We made some mistakes. We were traveling with 2 14 month olds and so I also stocked the room with groceries upon arrival ( gardengrocer.com, if anyone is interested....great service) so that I would be sure the babies had food that they like and quality that I was comfy with..... We overstocked...babies were fine finding food SOMEtimes at the restaurant ( pasta, fruit salad, bread, cheese , veggies ( and usually this was at no cost that was in addition to the DDP, since we always had too much food anyway)

Con- you eat more than you otherwise would. We actually got tired of eating. We felt forced to sometimes because we would risk wasting credits. 

For us, character and signature dining ( usually requiring 2 credits) was both good and bad.  Bad in that it is not the most economical use of your credits. you only get one meal for 2 credits, but GOOD in that it used up 2 credits so we didn't have more huge meals we felt compelled to eat. 

All that eating is exhausting. We had so many leftovers that we always had dessert in the room for later or snacks or whole meals.  Wolfgang pucks seved a whole chicken ( 18.95) as a meal and it was a WHOLE full sized roasted chicken. My nanny was so shocked when she saw it she lost her appetite and had it wrapped to get home. Well guess what? That chicken she shared with us the next day and was a whole lunch for the whole family!

Food was a bit mediocre, but not sure we would have eaten anyplace much differently..except breakfast. We prefer to eat fruit and cereal in the room in a liesurely fashion, generally and not have to schlep out to the restuarant. 

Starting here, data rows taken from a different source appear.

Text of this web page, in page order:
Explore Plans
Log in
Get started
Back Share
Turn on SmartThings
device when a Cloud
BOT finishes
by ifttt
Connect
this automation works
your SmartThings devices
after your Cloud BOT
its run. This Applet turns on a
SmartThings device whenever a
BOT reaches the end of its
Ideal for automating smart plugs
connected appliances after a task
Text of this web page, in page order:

In any event, we could have done some things better and I have to say, with older teen kids it is probably worth it. We just all consantly felt like we were on food overload, but we just took unwanted desserts and snacks to our room, put them in the fridge and ate them later when you didn't feel like going anywhere, so we made it work.

So I retract my vehement recommendation against it with small kids.  10 makes it pretty economical for them and if you enjoy eating out everyday and accept that it it s alot of food. You could even share entrees at the restaurant and take one to go for later.  Then with one dinner credit you could also be taking home a lunch. You could really make it VERY economical.

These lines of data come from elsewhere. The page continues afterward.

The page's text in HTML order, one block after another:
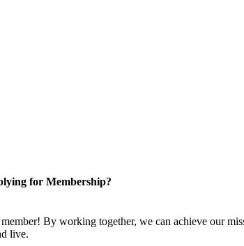
for Membership?
By working together, we can achieve our
live.
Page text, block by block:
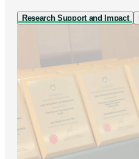
Research Support and Impact

The key to me after crucnhing the numbers is dinner. If you sit down for a table service dinner every night ( well maybe one lunch) then you will be well ahead.   With a conservative entree of $17, plus drink $3, plus dessert $7. That is 29 ( if you include taxes) daily and you could easily spend more than that, but trying to be conservative, you have 10 left for a $2-3 snack each day and  quick service lunch or breakfast. 

QS meals I find are mostly in the $12 range ( entree $7, plus drink $2, plus dessert $3). 
So to total: 

$29 Table Service 
$12 Quick service
$ 2 Snack          
$43 total

Conservatively marginal. But this I think would be an average experience. So you could really stretch it and remember...if you are a light eater, you are taking alot of snacks and desserts home for later, so you may not have much additional spending outside the plan.


Just some thoughts. spent too much time already and have to run. 

Hope this is helpful for soemone who is contemplating the plan. 
Cheryl


----------



## OnMedic (Mar 22, 2008)

Everyone is considering the tangibles here.... How about the intangibles?

How about not worrying about which restaurant you eat at and what you order off the menu.

It is also about the experience... eating at themed Disney restaurants that serve very decent food. (vs. MacDonals at DTD or all Quick Service restaurants)

I have been witness to families bickering over what to order and the price, at all levels of restaurants. Not the case when on the DDP. If we weren't on the DDP, we would probably be eating 75% of evenings at a Quick Service location instead of a $80-$100 sit down meal at a nice table service location as 2 Adults and 2 Children.

Just my 2 Cents.


----------



## DeniseM (Mar 22, 2008)

Do you think there will be a dining program at the new GCV Disneyland?


----------



## bobcat (Mar 22, 2008)

DeniseM said:


> Do you think there will be a dining program at the new GCV Disneyland?



We are going in August. We took the plan for 7 days. However, I changed it for our needs. Two credits for a signature meal, also two credits per show. Now 6 credits used. Last credit on a steak house. However, we still have 7 lunches and snacks left. We can have a late lunch on 3 days.  This works for us.


----------



## Transit (Mar 23, 2008)

Ng in my opinion. The decent restaraunts will need resevations during any busy times . You'll be locking into an Itinarary to eat. Even with reservations I see people with winey and tired children waiting for tables. I wouldn't want to be locked into that for the whole week.


----------



## Whirl (Mar 24, 2008)

*Intangibles, yes, key consideration. Not just about the numbers!*



OnMedic said:


> Everyone is considering the tangibles here.... How about the intangibles?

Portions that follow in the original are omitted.